Start of INFORMATION SHOWN

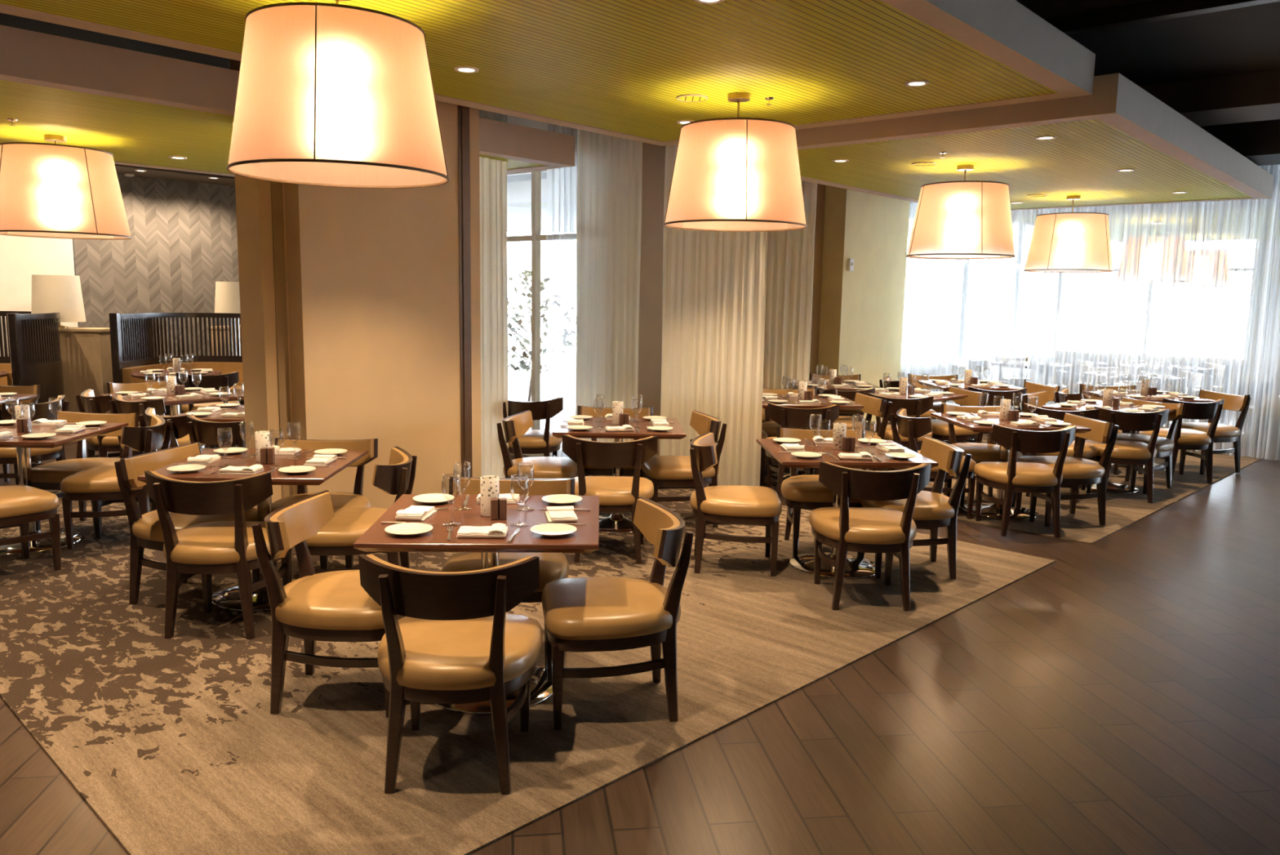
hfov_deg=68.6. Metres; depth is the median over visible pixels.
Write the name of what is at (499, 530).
folded napkin
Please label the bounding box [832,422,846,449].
candle holder
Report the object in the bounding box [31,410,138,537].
dining chair
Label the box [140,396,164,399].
plate
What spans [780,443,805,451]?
folded napkin
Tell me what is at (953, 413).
plate
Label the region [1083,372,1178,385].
dining table
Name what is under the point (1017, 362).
folded napkin
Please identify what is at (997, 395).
dining chair
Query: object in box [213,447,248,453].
plate
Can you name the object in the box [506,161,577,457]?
window
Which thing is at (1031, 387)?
dining chair
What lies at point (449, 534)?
fork
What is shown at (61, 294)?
table lamp
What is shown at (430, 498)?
plate
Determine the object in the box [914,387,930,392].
folded napkin
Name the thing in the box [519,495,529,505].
fork
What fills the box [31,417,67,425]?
folded napkin
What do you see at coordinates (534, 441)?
dining chair
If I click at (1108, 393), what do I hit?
candle holder
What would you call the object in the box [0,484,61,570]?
dining chair
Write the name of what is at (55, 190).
pendant lamp
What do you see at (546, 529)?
plate
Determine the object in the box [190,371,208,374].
plate
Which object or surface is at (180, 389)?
wooden caddy
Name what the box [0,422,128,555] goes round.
dining table
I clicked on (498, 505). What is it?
wooden caddy
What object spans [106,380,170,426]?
dining chair
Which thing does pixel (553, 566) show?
dining chair
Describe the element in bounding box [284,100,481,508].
wall partition
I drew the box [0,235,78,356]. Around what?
wall
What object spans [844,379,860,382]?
plate
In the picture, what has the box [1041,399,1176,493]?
dining table
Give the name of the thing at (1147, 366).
folded napkin
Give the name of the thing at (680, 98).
grille
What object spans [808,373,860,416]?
dining chair
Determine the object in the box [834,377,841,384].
wooden caddy
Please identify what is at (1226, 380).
dining chair
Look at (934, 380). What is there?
plate
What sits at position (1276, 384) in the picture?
dining table
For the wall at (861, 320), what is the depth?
12.22 m
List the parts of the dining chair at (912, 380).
backrest, seat
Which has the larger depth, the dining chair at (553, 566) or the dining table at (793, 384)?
the dining table at (793, 384)
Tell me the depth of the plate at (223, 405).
7.57 m
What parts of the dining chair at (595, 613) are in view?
leg, leg, seat frame, seat, leg, backrest, leg
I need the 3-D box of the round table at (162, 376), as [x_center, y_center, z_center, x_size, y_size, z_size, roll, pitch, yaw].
[-5.247,-0.248,10.681,0.930,0.750,0.930,1,8,0]
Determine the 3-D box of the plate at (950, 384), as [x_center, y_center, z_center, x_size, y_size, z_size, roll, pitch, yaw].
[3.510,-0.469,10.491,0.185,0.019,0.185,1,8,0]
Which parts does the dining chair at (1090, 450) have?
leg, backrest, seat frame, seat, leg, leg
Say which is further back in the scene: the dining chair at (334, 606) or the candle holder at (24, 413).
the candle holder at (24, 413)
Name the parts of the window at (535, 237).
sill
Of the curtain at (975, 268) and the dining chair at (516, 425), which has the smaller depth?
the dining chair at (516, 425)
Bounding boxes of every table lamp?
[31,274,85,328]
[214,281,240,326]
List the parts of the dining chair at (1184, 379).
backrest, leg
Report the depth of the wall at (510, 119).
9.14 m
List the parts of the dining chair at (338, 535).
leg, seat frame, seat, backrest, leg, leg
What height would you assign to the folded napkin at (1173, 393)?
0.034 m
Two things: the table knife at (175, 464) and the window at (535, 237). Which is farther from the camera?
the window at (535, 237)
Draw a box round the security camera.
[124,173,134,177]
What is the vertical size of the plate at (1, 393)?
0.019 m
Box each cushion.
[0,363,12,385]
[122,361,243,385]
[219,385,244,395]
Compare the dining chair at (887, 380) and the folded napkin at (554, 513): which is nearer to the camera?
the folded napkin at (554, 513)
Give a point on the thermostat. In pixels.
(851, 261)
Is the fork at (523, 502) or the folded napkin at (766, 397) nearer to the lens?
the fork at (523, 502)
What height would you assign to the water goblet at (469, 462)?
0.205 m
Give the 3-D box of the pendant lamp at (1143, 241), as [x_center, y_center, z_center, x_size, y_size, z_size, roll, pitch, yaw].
[7.244,-2.481,13.227,0.913,0.841,0.913,3,8,12]
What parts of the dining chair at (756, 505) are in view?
leg, leg, backrest, seat frame, seat, leg, leg
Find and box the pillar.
[230,59,295,508]
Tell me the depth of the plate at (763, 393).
9.14 m
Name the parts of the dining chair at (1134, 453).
leg, leg, seat, seat frame, backrest, leg, leg
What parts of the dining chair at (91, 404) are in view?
leg, backrest, leg, seat frame, seat
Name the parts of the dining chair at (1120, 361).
seat
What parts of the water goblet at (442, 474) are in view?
stem
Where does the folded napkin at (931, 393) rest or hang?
on the dining table at (953, 396)
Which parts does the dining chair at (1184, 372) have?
leg, leg
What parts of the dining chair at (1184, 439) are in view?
leg, seat, leg, leg, backrest, seat frame, leg
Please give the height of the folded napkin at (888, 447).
0.034 m
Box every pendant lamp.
[0,134,132,239]
[226,0,448,188]
[663,92,807,231]
[906,164,1015,259]
[1023,195,1113,272]
[1115,220,1187,282]
[1168,236,1229,287]
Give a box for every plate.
[0,392,17,395]
[0,419,16,425]
[21,432,56,439]
[75,420,106,426]
[115,391,138,395]
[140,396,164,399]
[142,372,161,374]
[146,368,164,371]
[166,464,205,472]
[184,386,203,391]
[185,411,212,416]
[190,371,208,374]
[191,368,206,370]
[209,391,231,395]
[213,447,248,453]
[215,403,239,407]
[278,465,315,473]
[314,448,347,454]
[384,522,432,535]
[413,493,454,503]
[529,523,577,536]
[542,493,582,504]
[566,425,592,430]
[568,414,592,419]
[642,415,666,419]
[646,426,672,431]
[762,392,777,395]
[767,399,787,403]
[773,437,800,443]
[791,451,822,457]
[807,383,818,386]
[817,394,837,397]
[829,400,850,404]
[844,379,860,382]
[856,384,873,387]
[857,438,886,444]
[885,452,916,458]
[886,386,898,390]
[908,395,928,398]
[928,379,943,382]
[935,391,954,395]
[945,383,963,386]
[946,411,968,415]
[973,420,998,425]
[977,379,991,382]
[995,384,1013,387]
[1018,412,1037,416]
[1044,421,1071,426]
[1055,403,1076,406]
[1080,399,1101,402]
[1120,408,1144,412]
[1124,395,1145,398]
[1142,404,1164,408]
[1156,390,1167,393]
[1178,395,1199,399]
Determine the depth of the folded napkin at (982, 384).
10.41 m
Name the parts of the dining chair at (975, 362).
leg, backrest, seat
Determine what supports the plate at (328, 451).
on the dining table at (228, 597)
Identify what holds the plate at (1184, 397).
on the dining table at (1096, 393)
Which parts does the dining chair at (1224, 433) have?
leg, seat, backrest, seat frame, leg
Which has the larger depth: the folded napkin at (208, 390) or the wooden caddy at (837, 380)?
the wooden caddy at (837, 380)
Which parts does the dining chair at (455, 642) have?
leg, leg, backrest, seat frame, seat, leg, leg
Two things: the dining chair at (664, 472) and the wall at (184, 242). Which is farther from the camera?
the wall at (184, 242)
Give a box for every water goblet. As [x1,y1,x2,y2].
[217,427,234,466]
[441,474,461,524]
[453,462,471,509]
[510,475,528,525]
[516,462,534,510]
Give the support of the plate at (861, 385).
on the dining table at (793, 384)
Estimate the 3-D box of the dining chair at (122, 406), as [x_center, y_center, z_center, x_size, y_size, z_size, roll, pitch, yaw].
[-4.000,0.134,7.822,0.607,0.814,0.577,5,9,28]
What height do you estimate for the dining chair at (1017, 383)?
0.814 m
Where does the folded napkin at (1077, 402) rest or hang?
on the dining table at (1113, 486)
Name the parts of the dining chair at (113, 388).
backrest
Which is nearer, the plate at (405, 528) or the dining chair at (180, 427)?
the plate at (405, 528)
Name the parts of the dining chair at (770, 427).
leg, leg, seat, backrest, leg
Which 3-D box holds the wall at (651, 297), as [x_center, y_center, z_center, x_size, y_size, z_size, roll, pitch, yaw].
[3.964,-1.952,14.065,0.251,3.500,13.250,8,11,41]
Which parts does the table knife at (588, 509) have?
handle
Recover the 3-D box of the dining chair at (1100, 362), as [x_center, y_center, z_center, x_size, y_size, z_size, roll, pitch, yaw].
[7.355,-0.598,14.439,0.577,0.814,0.607,1,8,0]
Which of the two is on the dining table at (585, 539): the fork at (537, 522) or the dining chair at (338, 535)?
the fork at (537, 522)
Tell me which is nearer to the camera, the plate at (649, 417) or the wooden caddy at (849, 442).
the wooden caddy at (849, 442)
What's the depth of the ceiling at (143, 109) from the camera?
5.75 m
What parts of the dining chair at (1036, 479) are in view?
leg, leg, seat frame, seat, leg, backrest, leg
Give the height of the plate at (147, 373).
0.019 m
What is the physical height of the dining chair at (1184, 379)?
0.814 m
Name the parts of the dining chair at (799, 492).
leg, leg, seat, backrest, seat frame
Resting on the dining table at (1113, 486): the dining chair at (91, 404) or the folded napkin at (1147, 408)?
the folded napkin at (1147, 408)
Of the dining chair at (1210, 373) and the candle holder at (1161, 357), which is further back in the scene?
the candle holder at (1161, 357)
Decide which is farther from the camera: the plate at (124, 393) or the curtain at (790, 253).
the curtain at (790, 253)
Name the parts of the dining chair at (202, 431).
leg, leg
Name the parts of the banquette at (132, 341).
post, rail, panel
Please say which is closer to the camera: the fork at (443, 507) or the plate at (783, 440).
the fork at (443, 507)
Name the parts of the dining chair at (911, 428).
leg, leg, backrest, seat frame, seat, leg, leg
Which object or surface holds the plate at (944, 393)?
on the dining table at (953, 396)
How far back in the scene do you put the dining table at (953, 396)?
9.42 m
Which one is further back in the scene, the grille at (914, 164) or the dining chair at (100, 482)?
the grille at (914, 164)
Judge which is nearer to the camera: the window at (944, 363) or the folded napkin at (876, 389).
the folded napkin at (876, 389)
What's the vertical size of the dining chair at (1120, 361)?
0.814 m
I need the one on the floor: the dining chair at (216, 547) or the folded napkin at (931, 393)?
the dining chair at (216, 547)
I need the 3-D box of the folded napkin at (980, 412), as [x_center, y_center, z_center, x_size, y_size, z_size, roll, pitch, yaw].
[2.937,-0.120,7.865,0.188,0.034,0.115,2,8,5]
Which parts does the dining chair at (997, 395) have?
backrest, leg
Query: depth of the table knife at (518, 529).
3.67 m
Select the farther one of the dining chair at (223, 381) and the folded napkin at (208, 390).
the dining chair at (223, 381)
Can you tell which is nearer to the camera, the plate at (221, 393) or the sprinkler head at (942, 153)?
the sprinkler head at (942, 153)
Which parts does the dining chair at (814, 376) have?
backrest, seat frame, seat
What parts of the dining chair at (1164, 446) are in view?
leg, leg, seat, backrest, seat frame, leg
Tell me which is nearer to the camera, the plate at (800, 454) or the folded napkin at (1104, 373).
the plate at (800, 454)
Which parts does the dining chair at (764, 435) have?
leg, seat
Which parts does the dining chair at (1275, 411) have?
leg, backrest, leg, seat frame, seat, leg
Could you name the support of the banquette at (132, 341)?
on the floor
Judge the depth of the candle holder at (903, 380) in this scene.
9.53 m
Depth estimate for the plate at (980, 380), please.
11.09 m
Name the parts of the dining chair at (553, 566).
seat, backrest, seat frame, leg
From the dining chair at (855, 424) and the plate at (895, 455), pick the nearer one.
the plate at (895, 455)
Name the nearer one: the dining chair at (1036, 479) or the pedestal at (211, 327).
the dining chair at (1036, 479)
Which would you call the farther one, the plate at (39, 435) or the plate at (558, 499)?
the plate at (39, 435)
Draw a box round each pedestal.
[58,327,112,413]
[210,325,241,355]
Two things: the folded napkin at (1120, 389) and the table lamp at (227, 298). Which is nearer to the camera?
the folded napkin at (1120, 389)
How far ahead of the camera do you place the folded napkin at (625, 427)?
6.56 m
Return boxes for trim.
[270,181,293,497]
[457,105,472,477]
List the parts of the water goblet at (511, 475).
stem
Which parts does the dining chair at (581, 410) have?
seat, seat frame, backrest
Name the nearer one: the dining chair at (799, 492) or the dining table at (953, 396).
the dining chair at (799, 492)
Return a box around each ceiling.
[0,0,1095,146]
[0,0,1279,243]
[0,25,575,177]
[114,164,235,186]
[795,72,1273,210]
[1011,186,1279,242]
[1200,119,1279,165]
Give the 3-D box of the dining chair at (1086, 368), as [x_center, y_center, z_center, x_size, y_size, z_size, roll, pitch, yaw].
[6.609,-0.449,13.287,0.607,0.814,0.577,1,8,0]
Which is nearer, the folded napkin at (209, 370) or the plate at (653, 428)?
the plate at (653, 428)
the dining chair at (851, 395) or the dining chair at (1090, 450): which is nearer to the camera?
the dining chair at (1090, 450)
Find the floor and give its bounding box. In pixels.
[0,351,1279,854]
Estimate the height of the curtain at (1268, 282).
3.430 m
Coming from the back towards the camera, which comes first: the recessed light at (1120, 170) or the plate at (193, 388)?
the plate at (193, 388)
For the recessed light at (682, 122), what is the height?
0.010 m
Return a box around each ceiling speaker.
[911,161,936,165]
[1026,194,1047,196]
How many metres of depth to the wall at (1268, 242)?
16.67 m
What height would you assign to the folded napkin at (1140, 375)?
0.034 m
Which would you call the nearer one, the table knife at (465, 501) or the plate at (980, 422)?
the table knife at (465, 501)
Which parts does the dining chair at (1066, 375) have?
leg, leg, backrest
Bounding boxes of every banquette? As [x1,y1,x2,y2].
[0,311,64,420]
[108,312,244,415]
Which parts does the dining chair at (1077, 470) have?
leg, leg, seat, leg, seat frame, backrest, leg
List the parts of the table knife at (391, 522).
handle
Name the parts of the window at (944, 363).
sill
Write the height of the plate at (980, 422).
0.019 m
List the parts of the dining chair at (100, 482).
leg, leg, seat frame, seat, backrest, leg, leg
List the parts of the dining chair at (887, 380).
leg, backrest, leg, seat
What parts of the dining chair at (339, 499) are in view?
leg, seat, backrest, leg, leg
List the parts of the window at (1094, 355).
sill
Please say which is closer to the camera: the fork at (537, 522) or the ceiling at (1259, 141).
the fork at (537, 522)
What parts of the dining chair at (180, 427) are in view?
leg, backrest, leg, seat
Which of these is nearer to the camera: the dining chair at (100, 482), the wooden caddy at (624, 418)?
the dining chair at (100, 482)
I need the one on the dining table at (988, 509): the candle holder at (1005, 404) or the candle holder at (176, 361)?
the candle holder at (1005, 404)
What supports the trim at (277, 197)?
attached to the pillar
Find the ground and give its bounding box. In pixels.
[507,312,1247,359]
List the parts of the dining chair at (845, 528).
leg, leg, seat frame, seat, backrest, leg, leg
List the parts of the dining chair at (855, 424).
backrest, seat
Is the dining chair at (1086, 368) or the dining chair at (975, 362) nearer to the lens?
the dining chair at (1086, 368)
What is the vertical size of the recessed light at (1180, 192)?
0.010 m
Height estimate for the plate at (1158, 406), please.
0.019 m
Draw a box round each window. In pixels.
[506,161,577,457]
[900,222,1063,373]
[1053,239,1260,365]
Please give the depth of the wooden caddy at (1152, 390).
9.78 m
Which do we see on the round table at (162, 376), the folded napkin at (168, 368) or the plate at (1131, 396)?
the folded napkin at (168, 368)
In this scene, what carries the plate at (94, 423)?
on the dining table at (23, 445)
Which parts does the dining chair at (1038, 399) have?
leg, backrest
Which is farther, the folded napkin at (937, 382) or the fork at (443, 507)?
the folded napkin at (937, 382)
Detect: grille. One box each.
[678,96,706,101]
[913,163,934,165]
[1029,195,1045,196]
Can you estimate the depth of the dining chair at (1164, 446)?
8.67 m
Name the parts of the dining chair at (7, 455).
leg, seat frame, seat, backrest, leg
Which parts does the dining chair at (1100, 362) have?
backrest, seat
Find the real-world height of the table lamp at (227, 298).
0.593 m
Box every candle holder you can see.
[14,404,30,430]
[165,375,176,395]
[172,357,181,372]
[254,431,271,462]
[480,475,499,516]
[612,400,623,424]
[797,381,807,399]
[828,368,836,384]
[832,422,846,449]
[898,377,907,393]
[964,369,972,384]
[999,399,1011,420]
[1029,352,1035,364]
[1102,388,1113,406]
[1127,362,1135,374]
[1140,378,1150,395]
[1158,355,1164,366]
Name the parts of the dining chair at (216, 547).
leg, backrest, seat, seat frame, leg, leg
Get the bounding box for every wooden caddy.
[17,417,31,431]
[174,385,185,395]
[260,447,275,463]
[490,497,506,519]
[618,413,628,425]
[804,391,812,399]
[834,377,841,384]
[842,436,855,451]
[907,385,915,394]
[970,377,977,384]
[1008,409,1019,421]
[1112,397,1119,407]
[1133,368,1140,375]
[1147,386,1156,395]
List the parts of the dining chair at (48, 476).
leg, seat frame, seat, leg, backrest, leg, leg
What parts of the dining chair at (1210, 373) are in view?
seat, backrest, leg
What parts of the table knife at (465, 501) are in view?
blade
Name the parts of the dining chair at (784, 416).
leg, seat frame, leg, backrest, leg, leg
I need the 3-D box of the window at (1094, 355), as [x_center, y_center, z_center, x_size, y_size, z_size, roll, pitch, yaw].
[9.677,-2.658,17.786,3.355,2.780,0.160,8,11,41]
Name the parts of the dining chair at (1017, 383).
seat, leg
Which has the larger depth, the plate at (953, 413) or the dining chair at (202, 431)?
the plate at (953, 413)
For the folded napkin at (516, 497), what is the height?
0.034 m
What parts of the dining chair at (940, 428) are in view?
seat frame, seat, backrest, leg
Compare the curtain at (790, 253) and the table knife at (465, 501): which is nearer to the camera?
the table knife at (465, 501)
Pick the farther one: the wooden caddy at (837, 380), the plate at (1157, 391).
the wooden caddy at (837, 380)
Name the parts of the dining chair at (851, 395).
backrest, seat, leg
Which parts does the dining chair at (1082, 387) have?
backrest, seat frame
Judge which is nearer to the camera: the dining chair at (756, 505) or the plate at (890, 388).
the dining chair at (756, 505)
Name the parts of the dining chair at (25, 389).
leg, backrest
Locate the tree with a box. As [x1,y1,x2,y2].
[507,268,576,401]
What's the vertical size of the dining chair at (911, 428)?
0.814 m
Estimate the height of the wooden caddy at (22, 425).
0.084 m
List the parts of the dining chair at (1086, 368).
leg
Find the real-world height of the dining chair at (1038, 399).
0.814 m
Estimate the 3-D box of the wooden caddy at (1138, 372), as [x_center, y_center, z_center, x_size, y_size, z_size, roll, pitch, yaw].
[6.654,-0.740,12.568,0.066,0.084,0.044,0,8,-6]
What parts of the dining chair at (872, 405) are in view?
seat, leg, backrest, leg
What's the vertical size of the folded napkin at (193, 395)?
0.034 m
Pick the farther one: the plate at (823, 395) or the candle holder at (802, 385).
the plate at (823, 395)
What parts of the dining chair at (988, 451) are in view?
leg, leg, backrest, seat, leg, leg
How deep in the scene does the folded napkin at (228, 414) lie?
6.93 m
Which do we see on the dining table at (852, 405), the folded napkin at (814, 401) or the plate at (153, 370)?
the folded napkin at (814, 401)
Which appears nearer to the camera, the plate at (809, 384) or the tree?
the plate at (809, 384)
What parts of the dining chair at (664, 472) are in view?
leg, seat frame, seat, backrest, leg
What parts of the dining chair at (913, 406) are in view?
leg, backrest, seat, seat frame, leg
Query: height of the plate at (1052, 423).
0.019 m
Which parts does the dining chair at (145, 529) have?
leg, seat frame, backrest, seat, leg, leg
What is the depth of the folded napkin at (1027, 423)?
7.20 m
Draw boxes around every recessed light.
[168,155,186,159]
[453,66,479,73]
[676,120,694,124]
[693,0,724,4]
[831,159,848,162]
[904,80,928,86]
[1035,135,1057,139]
[1116,168,1134,171]
[1172,191,1187,193]
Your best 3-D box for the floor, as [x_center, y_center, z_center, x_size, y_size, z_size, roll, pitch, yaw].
[-0.002,0.134,11.631,32.000,0.110,33.000,1,8,0]
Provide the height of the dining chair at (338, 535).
0.814 m
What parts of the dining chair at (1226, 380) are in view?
seat, backrest, leg
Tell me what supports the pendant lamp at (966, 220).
hanging from the ceiling at (1121, 125)
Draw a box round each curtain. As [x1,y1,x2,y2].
[479,109,508,478]
[551,125,577,457]
[575,129,642,442]
[659,144,768,485]
[762,180,817,408]
[907,208,1036,419]
[1026,203,1165,408]
[1151,164,1279,457]
[1264,324,1279,458]
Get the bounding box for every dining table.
[0,393,37,404]
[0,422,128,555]
[98,387,244,416]
[137,448,368,611]
[173,404,244,422]
[353,493,599,714]
[552,416,686,533]
[755,438,937,578]
[762,394,863,480]
[790,380,884,391]
[875,388,968,470]
[916,380,1021,442]
[930,413,1091,519]
[990,361,1079,412]
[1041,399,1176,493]
[1081,390,1216,471]
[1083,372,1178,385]
[1121,364,1204,375]
[1274,382,1279,387]
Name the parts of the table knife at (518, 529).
handle, blade
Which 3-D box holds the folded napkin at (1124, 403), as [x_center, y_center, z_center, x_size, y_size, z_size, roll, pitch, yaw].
[4.552,-0.233,8.869,0.116,0.034,0.188,-6,10,-40]
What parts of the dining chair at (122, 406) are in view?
leg, backrest, leg, seat, seat frame
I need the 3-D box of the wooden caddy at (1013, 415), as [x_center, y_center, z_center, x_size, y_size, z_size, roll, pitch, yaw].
[2.994,-0.096,7.519,0.066,0.084,0.044,0,8,-8]
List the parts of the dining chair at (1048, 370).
leg, backrest, leg
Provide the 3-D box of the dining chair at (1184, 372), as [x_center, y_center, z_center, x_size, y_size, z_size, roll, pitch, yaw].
[7.263,-0.350,12.656,0.577,0.814,0.607,1,8,0]
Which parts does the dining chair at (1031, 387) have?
backrest
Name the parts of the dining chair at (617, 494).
leg, backrest, seat, seat frame, leg, leg
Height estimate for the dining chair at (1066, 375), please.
0.814 m
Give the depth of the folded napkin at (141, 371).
10.41 m
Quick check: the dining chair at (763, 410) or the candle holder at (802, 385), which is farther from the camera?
the dining chair at (763, 410)
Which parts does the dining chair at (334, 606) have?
leg, backrest, leg, seat, seat frame, leg
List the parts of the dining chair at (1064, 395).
leg, leg, backrest, leg
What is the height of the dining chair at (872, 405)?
0.814 m
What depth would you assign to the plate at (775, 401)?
8.57 m
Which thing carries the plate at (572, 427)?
on the dining table at (614, 522)
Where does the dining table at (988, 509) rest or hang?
on the floor
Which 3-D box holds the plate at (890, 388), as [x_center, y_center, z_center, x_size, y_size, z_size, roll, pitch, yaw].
[2.703,-0.408,9.950,0.185,0.019,0.185,1,8,0]
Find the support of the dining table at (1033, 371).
on the floor
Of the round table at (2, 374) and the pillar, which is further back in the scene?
the round table at (2, 374)
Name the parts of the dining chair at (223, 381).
leg, backrest, seat, leg
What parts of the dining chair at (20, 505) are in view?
leg, seat frame, seat, leg
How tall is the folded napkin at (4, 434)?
0.034 m
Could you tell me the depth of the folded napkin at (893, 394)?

End of INFORMATION SHOWN

With the line containing "Of the round table at (2, 374)" as the start and the last line of the entries as the end, print that whole span exactly.

Of the round table at (2, 374) and the pillar, which is further back in the scene?
the round table at (2, 374)
Name the parts of the dining chair at (223, 381).
leg, backrest, seat, leg
What parts of the dining chair at (20, 505) are in view?
leg, seat frame, seat, leg
How tall is the folded napkin at (4, 434)?
0.034 m
Could you tell me the depth of the folded napkin at (893, 394)?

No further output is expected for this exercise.